Items from a data source:
——

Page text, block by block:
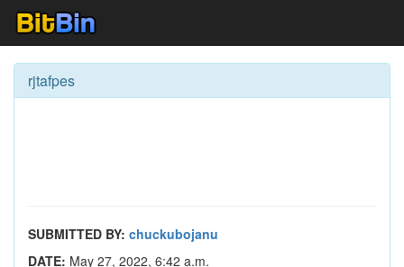
rjtafpes
SUBMITTED BY: chuckubojanu
DATE: May 27, 2022, 6:42 a.m.
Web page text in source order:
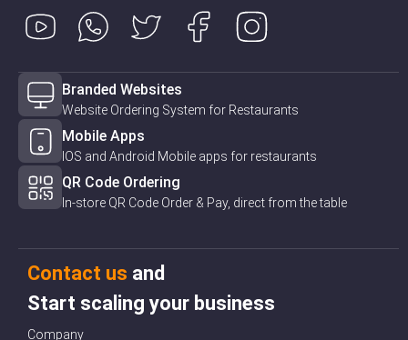
Branded Websites
Website Ordering System for Restaurants
Mobile Apps
IOS and Android Mobile apps for restaurants
QR Code Ordering
In-store QR Code Order & Pay, direct from the table
Contact us and
Start scaling your business
Company
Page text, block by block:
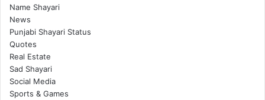
Name Shayari
News
Punjabi Shayari Status
Quotes
Real Estate
Sad Shayari
Social Media
Sports & Games
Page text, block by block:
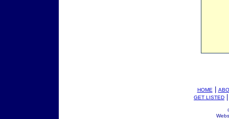
HOME|
GET LISTED
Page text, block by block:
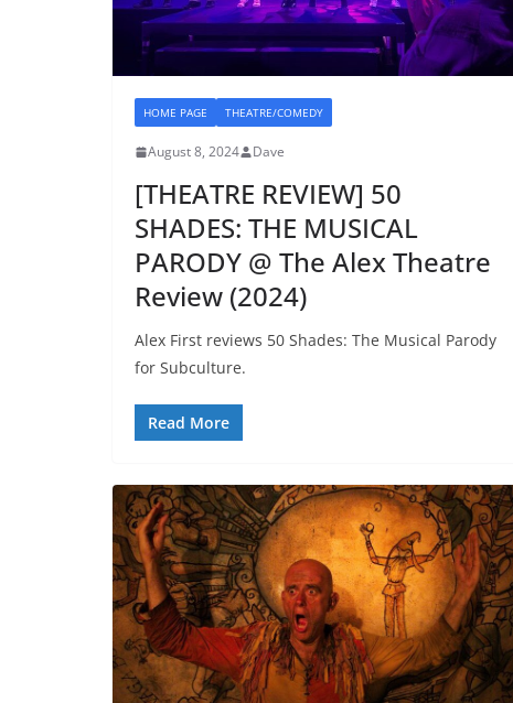
HOME PAGE THEATRE/COMEDY
August 8, 2024 Dave
[THEATRE REVIEW] 50
SHADES: THE MUSICAL
PARODY @ The Alex Theatre
Review (2024)
Alex First reviews 50 Shades: The Musical Parody
for Subculture.
Read More
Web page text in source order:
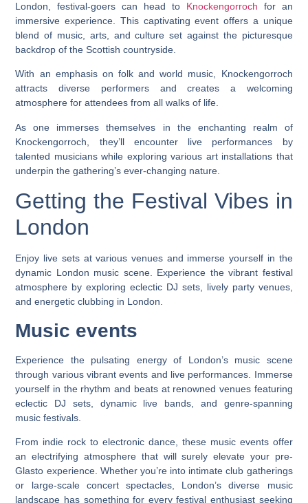
London, festival-goers can head to Knockengorroch for an
immersive experience. This captivating event offers a unique
blend of music, arts, and culture set against the picturesque
backdrop of the Scottish countryside.
With an emphasis on folk and world music, Knockengorroch
attracts diverse performers and creates a welcoming
atmosphere for attendees from all walks of life.
As one immerses themselves in the enchanting realm of
Knockengorroch, they’ll encounter live performances by
talented musicians while exploring various art installations that
underpin the gathering’s ever-changing nature.
Getting the Festival Vibes in
London
Enjoy live sets at various venues and immerse yourself in the
dynamic London music scene. Experience the vibrant festival
atmosphere by exploring eclectic DJ sets, lively party venues,
and energetic clubbing in London.
Music events
Experience the pulsating energy of London’s music scene
through various vibrant events and live performances. Immerse
yourself in the rhythm and beats at renowned venues featuring
eclectic DJ sets, dynamic live bands, and genre-spanning
music festivals.
From indie rock to electronic dance, these music events offer
an electrifying atmosphere that will surely elevate your pre-
Glasto experience. Whether you’re into intimate club gatherings
or large-scale concert spectacles, London’s diverse music
landscape has something for every festival enthusiast seeking
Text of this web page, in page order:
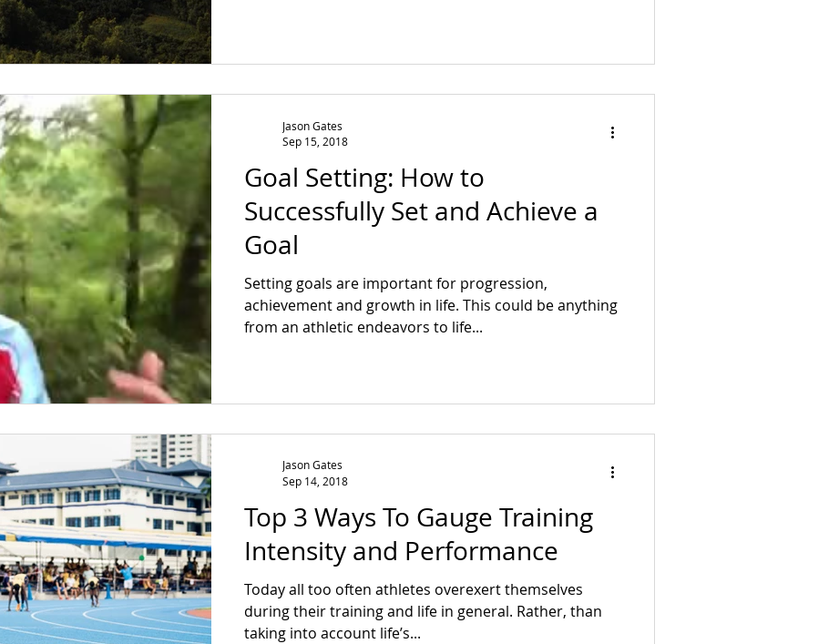
Goal Setting: How to
Successfully Set and Achieve a
Goal
Setting goals are important for progression,
achievement and growth in life. This could be anything
from an athletic endeavors to life...
Jason Gates
Sep 15, 2018
Top 3 Ways To Gauge Training
Intensity and Performance
Today all too often athletes overexert themselves
during their training and life in general. Rather, than
taking into account life’s...
Jason Gates
Sep 14, 2018
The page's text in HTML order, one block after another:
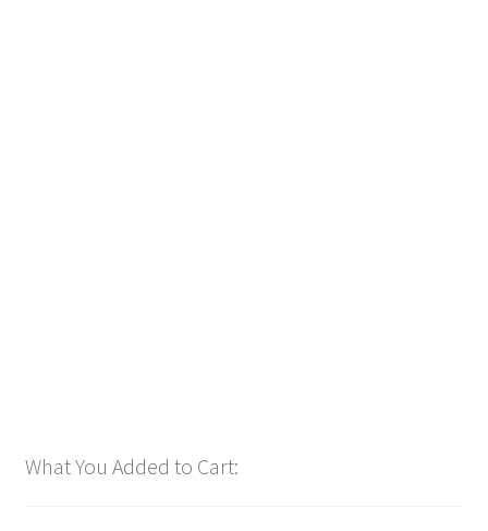
What You Added to Cart:
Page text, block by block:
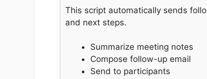
This script automatically sends
and next steps.
Summarize meeting notes
Compose follow-up email
Send to participants

——

> [REQUIRED WORK] Scan the entries above for the string "life" and copy each line that contains it.

> [SOLVED PROBLEM]
atmosphere for attendees from all walks of life.
achievement and growth in life. This could be anything
from an athletic endeavors to life...
during their training and life in general. Rather, than
taking into account life’s...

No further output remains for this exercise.